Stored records

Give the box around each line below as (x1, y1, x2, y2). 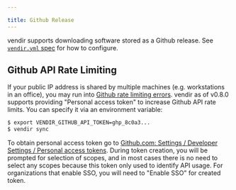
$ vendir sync (7, 125, 50, 133)
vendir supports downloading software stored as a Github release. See (7, 36, 214, 45)
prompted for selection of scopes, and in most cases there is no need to (7, 154, 218, 162)
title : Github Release (7, 16, 74, 23)
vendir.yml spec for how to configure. (7, 43, 118, 52)
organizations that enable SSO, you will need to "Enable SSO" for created (7, 169, 221, 177)
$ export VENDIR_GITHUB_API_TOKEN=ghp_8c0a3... (7, 119, 151, 126)
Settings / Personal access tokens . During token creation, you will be (7, 146, 208, 155)
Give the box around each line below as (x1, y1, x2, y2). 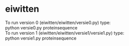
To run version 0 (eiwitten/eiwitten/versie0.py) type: (5, 20, 111, 25)
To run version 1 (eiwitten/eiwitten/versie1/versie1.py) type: (5, 30, 125, 36)
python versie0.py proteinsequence (5, 24, 78, 30)
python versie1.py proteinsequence (5, 35, 77, 41)
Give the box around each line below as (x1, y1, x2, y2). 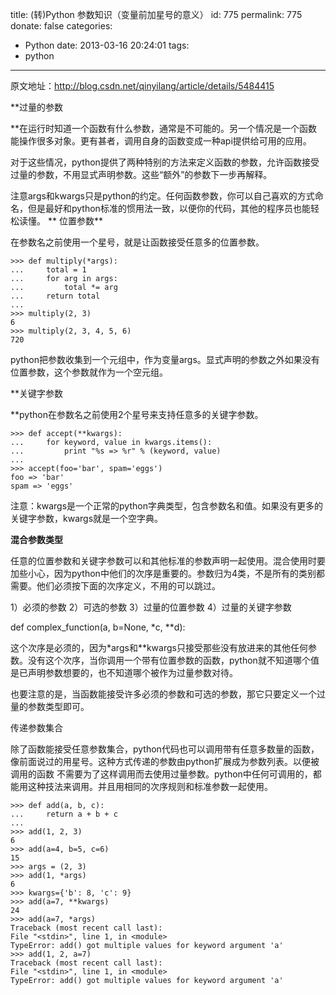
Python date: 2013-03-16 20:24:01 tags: (24, 39, 190, 51)
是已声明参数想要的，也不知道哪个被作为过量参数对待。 (10, 667, 238, 678)
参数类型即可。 (27, 701, 90, 712)
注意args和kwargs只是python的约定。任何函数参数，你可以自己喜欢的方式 (10, 190, 315, 202)
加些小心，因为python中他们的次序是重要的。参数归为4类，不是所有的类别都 (10, 568, 325, 579)
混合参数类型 (10, 534, 63, 545)
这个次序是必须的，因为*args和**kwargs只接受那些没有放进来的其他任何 (10, 642, 308, 653)
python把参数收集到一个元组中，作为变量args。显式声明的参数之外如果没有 (10, 354, 320, 365)
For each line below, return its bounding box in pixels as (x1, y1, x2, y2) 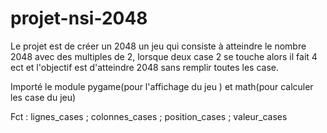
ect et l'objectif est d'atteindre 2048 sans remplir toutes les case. (10, 61, 280, 73)
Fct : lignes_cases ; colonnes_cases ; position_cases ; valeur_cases (10, 110, 288, 122)
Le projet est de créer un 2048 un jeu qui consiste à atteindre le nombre (10, 40, 307, 52)
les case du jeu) (10, 91, 77, 103)
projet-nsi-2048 (10, 7, 148, 30)
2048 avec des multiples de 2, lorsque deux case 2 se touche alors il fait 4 (10, 50, 318, 62)
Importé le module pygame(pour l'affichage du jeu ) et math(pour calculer (10, 80, 314, 92)
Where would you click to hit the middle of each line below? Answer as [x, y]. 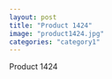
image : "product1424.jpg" [56, 33]
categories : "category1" [55, 42]
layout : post [33, 17]
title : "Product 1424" [51, 25]

### Exercise aim
Would you output the data exactly, without any of its images?

### Exercise output
Give the box around each line below as (x1, y1, x2, y2). 
$ vendir sync (7, 125, 50, 133)
vendir supports downloading software stored as a Github release. See (7, 36, 214, 45)
prompted for selection of scopes, and in most cases there is no need to (7, 154, 218, 162)
title : Github Release (7, 16, 74, 23)
vendir.yml spec for how to configure. (7, 43, 118, 52)
organizations that enable SSO, you will need to "Enable SSO" for created (7, 169, 221, 177)
$ export VENDIR_GITHUB_API_TOKEN=ghp_8c0a3... (7, 119, 151, 126)
Settings / Personal access tokens . During token creation, you will be (7, 146, 208, 155)
Give the box around each line below as (x1, y1, x2, y2). 
To run version 0 (eiwitten/eiwitten/versie0.py) type: (5, 20, 111, 25)
To run version 1 (eiwitten/eiwitten/versie1/versie1.py) type: (5, 30, 125, 36)
python versie0.py proteinsequence (5, 24, 78, 30)
python versie1.py proteinsequence (5, 35, 77, 41)
Give the box around each line below as (x1, y1, x2, y2). 
Python date: 2013-03-16 20:24:01 tags: (24, 39, 190, 51)
是已声明参数想要的，也不知道哪个被作为过量参数对待。 (10, 667, 238, 678)
参数类型即可。 (27, 701, 90, 712)
注意args和kwargs只是python的约定。任何函数参数，你可以自己喜欢的方式 (10, 190, 315, 202)
加些小心，因为python中他们的次序是重要的。参数归为4类，不是所有的类别都 (10, 568, 325, 579)
混合参数类型 (10, 534, 63, 545)
这个次序是必须的，因为*args和**kwargs只接受那些没有放进来的其他任何 (10, 642, 308, 653)
python把参数收集到一个元组中，作为变量args。显式声明的参数之外如果没有 (10, 354, 320, 365)
For each line below, return its bounding box in pixels as (x1, y1, x2, y2) 
ect et l'objectif est d'atteindre 2048 sans remplir toutes les case. (10, 61, 280, 73)
Fct : lignes_cases ; colonnes_cases ; position_cases ; valeur_cases (10, 110, 288, 122)
Le projet est de créer un 2048 un jeu qui consiste à atteindre le nombre (10, 40, 307, 52)
les case du jeu) (10, 91, 77, 103)
projet-nsi-2048 (10, 7, 148, 30)
2048 avec des multiples de 2, lorsque deux case 2 se touche alors il fait 4 (10, 50, 318, 62)
Importé le module pygame(pour l'affichage du jeu ) et math(pour calculer (10, 80, 314, 92)
Where would you click to hit the middle of each line below? Answer as [x, y]. 
image : "product1424.jpg" [56, 33]
categories : "category1" [55, 42]
layout : post [33, 17]
title : "Product 1424" [51, 25]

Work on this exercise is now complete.